The nested ISMAP02 PCR detected 29 further positive samples increasing the sensitivity of the assay by 10%. However, among these additional samples, when re-examined, 8 from herd H4 were found negative by 2 other specific nested PCRs (IS900 and F57) based on independent triplicate results. The presence of these false positive test results may come from a single assay problem for H4, or may be representative of a larger reliability issue with nested PCR in this context. As well as the 8 putative false negatives, 10 of the remaining extra positives came from herds H2 (2008), H5 and H7 which were negative by both culture and first round PCR (Table
2). This may of course represent an excellent added sensitivity afforded by nested PCR for these 10 samples, or it could be indicative of potential problems with this extra test. We feel that the need for increased sensitivity must therefore be balanced with the risk of producing false positives among the results.
The presence of environmental mycobacteria (
Mycobacterium non-chromogenicum and
Mycobacterium terrae) within certain herds is another important finding although how it impacts on an animal's susceptibility to MAP infection is hard to assess (if at all). These mycobacteria belong to the M. terrae complex and were originally classified as non-pathogenic saprophytes, but their pathogenic status is changing. They have been isolated from soil and are usually present in clinical samples as an environmental contaminant.

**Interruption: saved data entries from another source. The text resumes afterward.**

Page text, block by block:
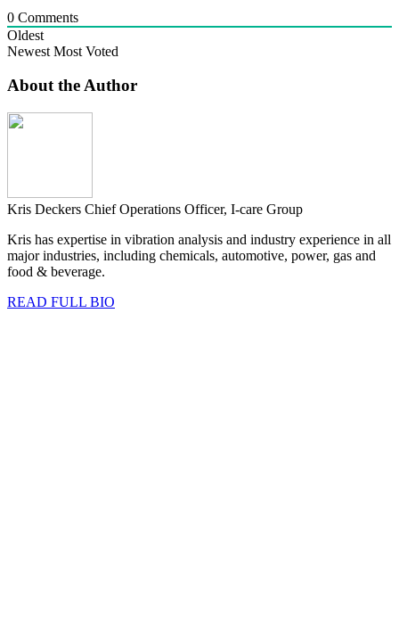
0 Comments
Oldest
Newest Most Voted
About the Author
Kris Deckers Chief Operations Officer, I-care Group
Kris has expertise in vibration analysis and industry experience in all
major industries, including chemicals, automotive, power, gas and
food & beverage.
READ FULL BIO

Mycobacterium nonchromogenicum has also been isolated in cattle infected by bovine tuberculosis [
28]. Interestingly, the 18 samples from which
Mycobacterium non-chromogenicum and
Mycobacterium terrae have been isolated were PCR negative for MAP DNA which indicates that these two insertion sequence IS900 and ISMAP02 are not present in these mycobacteria.

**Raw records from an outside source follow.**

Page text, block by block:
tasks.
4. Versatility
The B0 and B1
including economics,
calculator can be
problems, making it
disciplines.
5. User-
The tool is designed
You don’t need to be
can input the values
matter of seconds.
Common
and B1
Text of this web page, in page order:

Infected animals shed MAP in milk but also in the environment where MAP persists and survives in the soil, water and sediment [
29]. To minimise exposure of the human population as described previously by Hermon Taylor (2010), there is a need to understand all the potential reservoirs and all the transmission routes for MAP. If this pathogen is proven to be zoonotic, the implication for the dairy industry worldwide would be enormous [
30] especially in countries like Ireland where exported milk and dairy products are significant for the national economy. It follows therefore that all countries with a paratuberculosis related problem should be working towards a rapid, standardised and reliable indicator of infection. Based on our experience, PCR should play a significant role in this.
Conclusion
In this study culturing of MAP was characterised by poor recovery (7.9%) but high specificity. In contrast, the PCR produced faster results with improved sensitivity (36%). The correlation between the culture and PCR result was poor at the individual animal level but in complete agreement at the herd level. Based on our experience, the choice of test employed by veterinarians should be guided by their objectives; a PCR test will produce a rapid result which may act as an "early warning" for the disease status of the herd especially if multiple animals are tested concurrently and periodically. As seen with other studies, IS900 and ISMAP02 are equally reliable as DNA targets for MAP, and the added sensitivity afforded by a nested PCR must be balanced with the potential for introducing false positive results. Despite the obvious advantages of introducing routine molecular testing for potentially infected animals, the culturing method (liquid or solid based) still remains the gold standard despite its logistical and practical limitations.
Competing interests
The authors declare that they have no competing interests.
Authors' contributions
PED carried out the culturing, molecular analysis and drafting of the manuscript. WC and JB were the veterinarians responsible for co-ordinating the sampling, collection and transport of the faecal samples. AC and JO'M are the principal investigators and grant awardees who designed and managed the study, as well as editing the manuscript.
All authors read and approved the final manuscript.